Staying Motivated is Hard

I am struggling to stay motivated these days. Are you? Maybe it is the summer heat that’s finally arrived, but I am having a hard time doing things that used to be routine for me.

I probably should not admit this but, my house isn’t up to my usual clean standards. I would like to believe that’s because doing important things has taken precedence over mundane tasks. The problem is, I don’t have a list of notable accomplishments to show you. So, there goes that theory!

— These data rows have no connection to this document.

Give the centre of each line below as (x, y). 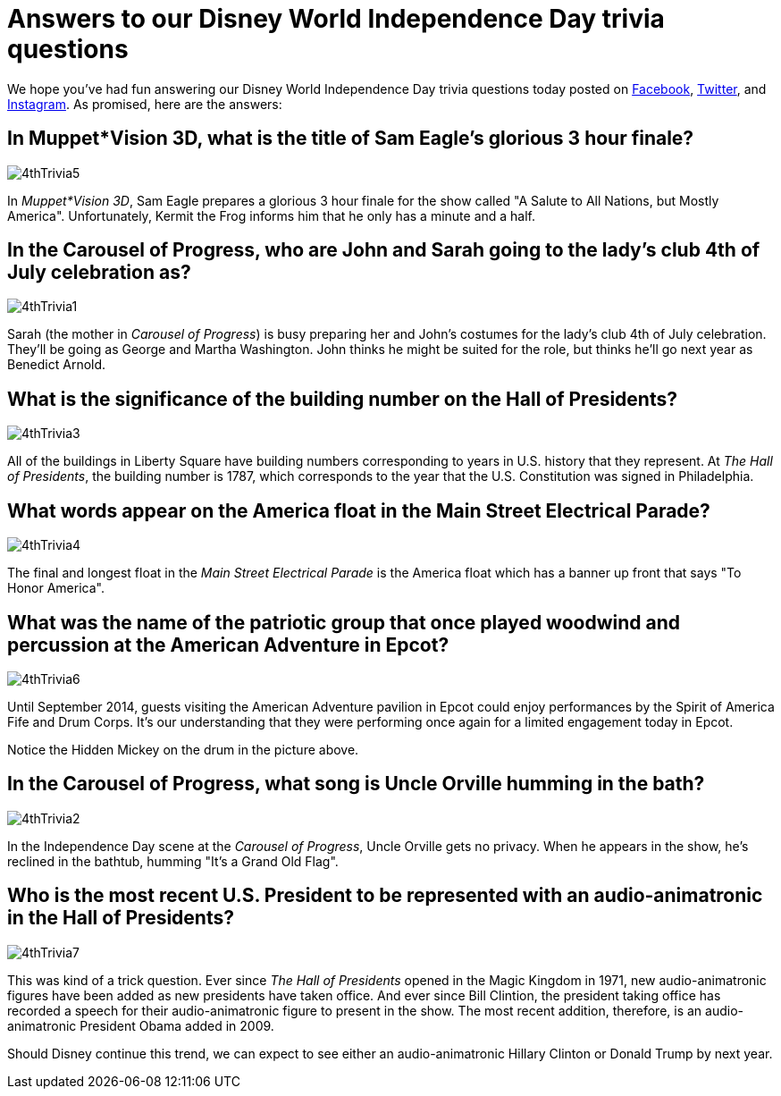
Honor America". (56, 588)
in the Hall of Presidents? (121, 918)
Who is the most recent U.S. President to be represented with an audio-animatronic (385, 896)
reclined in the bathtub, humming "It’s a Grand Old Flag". (173, 861)
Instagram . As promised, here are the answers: (145, 104)
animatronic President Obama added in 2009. (141, 1025)
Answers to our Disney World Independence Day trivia (336, 19)
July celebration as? (99, 273)

This pandemic has made me depressed, almost sluggish. I recently realized that I am watching more television than reading books. I love to read books! My husband and I have uncovered the benefits of Netflix, and we have been binge-watching shows. Totally unlike me.

Couch Potatos are real!

I feel like I am turning into a loner. I used to love going out with friends or hosting people at our house. Long Island is in Phase II now, so you’d think I would already have a party planned. But no, I am content to float in my pool with my hubby or plant my butt on the couch and watch Netflix all night. I am starting to worry about this.

I do not like what I am becoming ( or not becoming). I need to “get the pep back in my step” to quote an old saying. I want to get back to cooking every day and doing projects around the house.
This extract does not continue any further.